Diana Sevanian, The Signal Weekly Columnist

Today, when 12-year-old Ryan Baker blows out the candles on his birthday cake, one very special wish will be on his mind: to beat leukemia and live a normal life again.
No child should have to ponder such thoughts on his birthday — or any day. But the fact is, that heartfelt wish is recited by many children each day of the year. By age 20, one child or teenager in 330 is diagnosed with some form of cancer.
For Ryan, his diagnosis of acute lymphoblastic leukemia (also known as acute lymphocytic leukemia or ALL) came when he was only 5. Sudden weakness and pallor alerted his parents, Tim and Sandra, to the suspicion that something was askew with their kindergartener.
“When I first learned that Ryan had leukemia, I couldn’t breathe and almost passed out. But I had to be strong for my family and stay in the fight,” said Tim, the general manager for a health products and medical supply distributor in the Valencia Industrial Center.
What has helped this Stevenson Ranch family “stay in the fight” is Ryan’s hope, gentle nature and intrinsically positive attitude.
“He is my hero,” Tim declared, with tears in his eyes.

At a time when youngsters are making new friends, learning exciting new things and having fun, little Ryan was undergoing his first intense experience with chemotherapy and radiation.
Painful, invasive procedures, isolation, severe nausea, vomiting, fear of the unknown, anguish over what is known — these are situations that no child should have to face. Yet, for the 4,000 new ALL cases diagnosed each year — and the legion of other pediatric cancers identified — it becomes an all-too-familiar way of life.
ALL, a cancer of the blood and bone marrow, is the most common type of cancer in children. The condition interferes with the normal development of stem cells (immature cells), which are supposed to become mature white blood cells (these fight infection and disease), red blood cells (they carry oxygen to all tissues of the body) and platelets (they cause blot to clot, preventing bleeding).
This aggressive cancer leads to severe infection, anemia and easy bleeding.
Although Ryan attained remission from ALL, he suffered a relapse around Christmas 2001. Again he endured chemo and radiation. Again this Meadows Elementary School student recovered.
But this past fall, after returning from a leisurely trip to Hawaii with his family, the disease made a vengeful U-turn. It was devastating news, especially for a boy who longs to know a normal childhood.
Doctors at UCLA Medical Center say Ryan needs a life-saving bone marrow transplant. For such a procedure, there must be a suitable marrow match. Unfortunately, his family members, including his big sister, Amanda, are not matches.
Maybe someone reading this column could be that needle in a haystack.
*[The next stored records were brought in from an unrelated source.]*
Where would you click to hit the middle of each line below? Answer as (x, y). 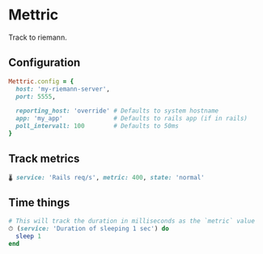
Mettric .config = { (41, 81)
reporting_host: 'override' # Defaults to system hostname (117, 111)
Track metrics (44, 159)
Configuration (45, 63)
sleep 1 (29, 236)
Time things (39, 203)
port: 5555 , (36, 96)
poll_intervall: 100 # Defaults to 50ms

A bone marrow and blood drive for Ryan will be held Sunday at Church of the Nazarene in Newhall. The initial test consists of a small blood test to determine if you’re a potential match. (The National Marrow Donor Program Registry oversees such matches.)
“Finding the right bone marrow match for Ryan is critical, and we are hoping and praying that as many people as possible will take the simple blood test to see if they may be the one to help save Ryan’s life,” said Sandra, a devoted stay-at-home mom. “For those who come to be tested on Sunday, we thank you from the bottom of our hearts.”
If a possible match is found — even if not for Ryan, but instead for someone else on the list facing a life-threatening disease — the donor will be contacted and given a chance to help.
“What a powerful thing it is to be able to give a tablespoon of blood and possibly be the person who can save someone’s life,” Sandra said.
Also at the marrow and blood drive: Activities for children, music, food and a silent auction to help offset medical expenses not covered by the family’s insurance.
Event hosts are the American Red Cross and Layne’s Legacy Foundation.
The latter nonprofit is headed by a great lady I had the honor of interviewing several years ago — Theresa LaRue. Theresa and her husband Scott lost their beautiful son Layne in 1995 to an extremely rare and deadly genetic disease. Since that time, and thanks to successful (donated) umbilical cord blood stem cell transplants, two of Layne’s brothers who had the same immune system-destroying condition, survived — and thrive today. (One of the LaRue’s three living sons does not carry the genetic aberration.)
Although Layne lost his battle, the foundation named for him graciously helps other families faced with similar situations by raising funds, holding marrow and blood drives and promoting education and awareness.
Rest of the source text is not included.